You are only as strong as your core
This statement is especially true in yoga. A strong abdominal core is needed to protect your lower back from injury and it stabilises you in every pose. The stronger your core then the stronger, more controlled and safer your asana practice will be.
In yoga, when you lock your abdominals it is called uddiyana bandha. This is one of the 5 foundations of a strong and healthy yoga practice. Engaging your uddiyana bandha in every pose is extremely important. You do this by drawing you belly in and upwards. Contracting your abdominal muscles so you have a strong core.
There are 5 exercises that I find really engage your abs and help to tone and strengthen them. Remember the stronger your core the stronger your practice, so doing these exercises everyday will have a massive impact on your yoga and life.
This exercise has many names but I like to call it bicycle taps.
Start by lying on your back with your legs stretched out lifted a few inches off your mat and your hands behind your head. Bring your left knee into your chest until your knee is directly above your hip and forming a 90degree angle. Keep your foot active.
Engage your core and lift your head and shoulders off your mat. Now lift higher and twist so you tap your left knee with your right elbow. Exhale as you do this.
Swap legs so your right knee is bent as you lower your torso back to neutral but keeping your shoulders off the mat. Exhale to twist and tap your right knee with your left elbow.
Repeat this bicycle taps in a slow and controlled manner for 10 exhales. Engage your core to really strengthen the muscle.
The next exercise I call leg lifts.
Lie on your back and, keeping your legs straight and feet together, lift them to the ceiling. Exhale and lower your legs halfway. Inhale here.
Exhale and lower your legs half way again. Inhale and hold.

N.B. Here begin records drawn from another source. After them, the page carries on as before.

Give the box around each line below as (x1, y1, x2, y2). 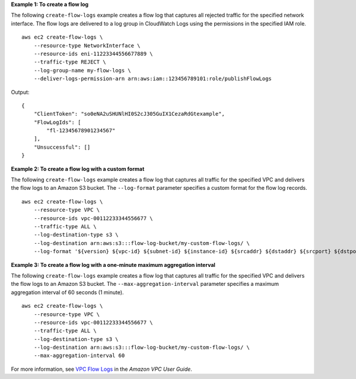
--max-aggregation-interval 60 (33, 352, 125, 359)
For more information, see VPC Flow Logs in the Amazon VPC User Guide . (11, 365, 192, 372)
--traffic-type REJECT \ (33, 59, 106, 65)
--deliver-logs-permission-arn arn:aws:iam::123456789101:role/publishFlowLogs (33, 75, 272, 82)
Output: (11, 88, 30, 95)
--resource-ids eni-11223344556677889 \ (33, 50, 154, 57)
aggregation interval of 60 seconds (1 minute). (11, 288, 124, 296)
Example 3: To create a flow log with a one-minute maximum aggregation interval (11, 261, 216, 268)
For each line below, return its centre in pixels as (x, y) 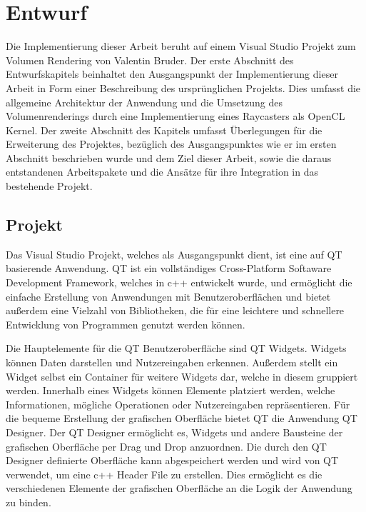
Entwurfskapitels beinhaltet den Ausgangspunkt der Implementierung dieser (172, 74)
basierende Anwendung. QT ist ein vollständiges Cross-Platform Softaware (169, 268)
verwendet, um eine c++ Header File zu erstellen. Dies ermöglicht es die (164, 474)
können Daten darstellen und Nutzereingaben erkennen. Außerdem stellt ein (172, 362)
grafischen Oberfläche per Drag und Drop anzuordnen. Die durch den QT (166, 446)
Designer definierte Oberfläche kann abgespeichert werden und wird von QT (172, 460)
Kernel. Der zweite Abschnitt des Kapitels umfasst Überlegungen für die (164, 130)
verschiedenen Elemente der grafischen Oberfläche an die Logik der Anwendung (179, 488)
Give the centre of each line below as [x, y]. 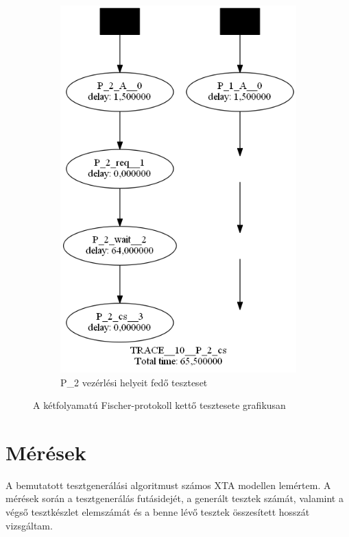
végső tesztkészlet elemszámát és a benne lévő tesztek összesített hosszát [158, 512]
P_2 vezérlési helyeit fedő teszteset [134, 382]
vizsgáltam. [29, 525]
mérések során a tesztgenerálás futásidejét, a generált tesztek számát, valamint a [174, 498]
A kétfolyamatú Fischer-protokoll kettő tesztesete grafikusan [159, 405]
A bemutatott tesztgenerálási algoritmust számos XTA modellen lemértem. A [168, 485]
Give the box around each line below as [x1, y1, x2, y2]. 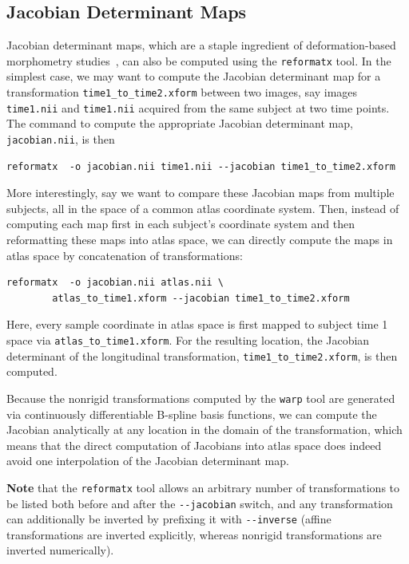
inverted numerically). [6, 542, 114, 558]
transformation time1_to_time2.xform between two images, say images [6, 84, 358, 101]
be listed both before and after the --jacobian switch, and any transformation [6, 495, 393, 511]
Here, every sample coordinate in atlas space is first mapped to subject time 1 [6, 316, 388, 333]
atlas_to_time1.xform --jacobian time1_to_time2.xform [52, 292, 350, 304]
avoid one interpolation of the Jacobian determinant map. [6, 452, 289, 469]
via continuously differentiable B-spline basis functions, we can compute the [6, 405, 377, 422]
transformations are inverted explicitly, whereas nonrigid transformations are [6, 526, 382, 542]

Exhale for a final time and lower your legs to 3 inches off the mat. Now for 10 breathes pulse your feet a few inches up and down. Keeping the movement very slow and subtle is more strengthening. Keep your legs straight and feet together and active.
Bring your feet back to the sky and repeat the whole sequence 2 more times.
This exercise is the ‘upward reach’ and probably the one I find hardest on my abs.
Lie on your back and raise your feet into the air. Legs straight and feet together and active. Engage your core to lift your shoulders off the floor. Reach your arms to your feet.
Now pulse up and down. Exhale to reach your arms up further and tap your toes. Then release to hovering your shoulders above your mat.
Try 10 toe taps before bringing your knees into your chest and having a well deserved rest.
The fourth exercise is boat pose or navasana. This is a great balancing pose as well as core work out!
From a seated position lower your chest to about 60degrees off the mat, keeping your torso long and straight. Raise your legs off the mat to about 60degrees as well, they should be together and straight. Have your arms stretched in front of you. Imagine yourself in a ‘V’ position.
Hold in navasana for 5 full breaths and then lower into ardha navasana (low boat).
For ardha navasana, your legs should be 3 inches off the ground and your torso hovering 5inches above your mat. Hold here for 5 breaths and back into full boat pose, navasana.
Repeat the boat to low boat sequence 5 times, holding for 5 breaths in each pose.
The final exercise is plank, or chaturanga.
Come into plank position and check your alignment. Shoulders, elbows and wrists should all be in a vertical line. Your back should be straight and feet slightly apart.
Hold in plank for 10 breaths and then lift your right foot off the ground whilst keeping everything else in position, hold for 5 breaths. Lower and hold plank for another 10 breaths, then lift your left foot and hold for 5. Lower and finally hold plank for 10 breaths before lowering yourself down to the mat.
STRETCH IT OUT.
After exercising your abdominals it is very important to stretch them out. Come into sphinx pose or cobra. Hold here and breath into your core. Enjoy this juicy stretch and reconnect to your breath.
Once you feel you have stretched enough come into upward facing dog and hold here for a few breaths. Then move into downward facing dog or child’s pose on your exhale.
Enjoy this juicy stretch and the well deserved rest!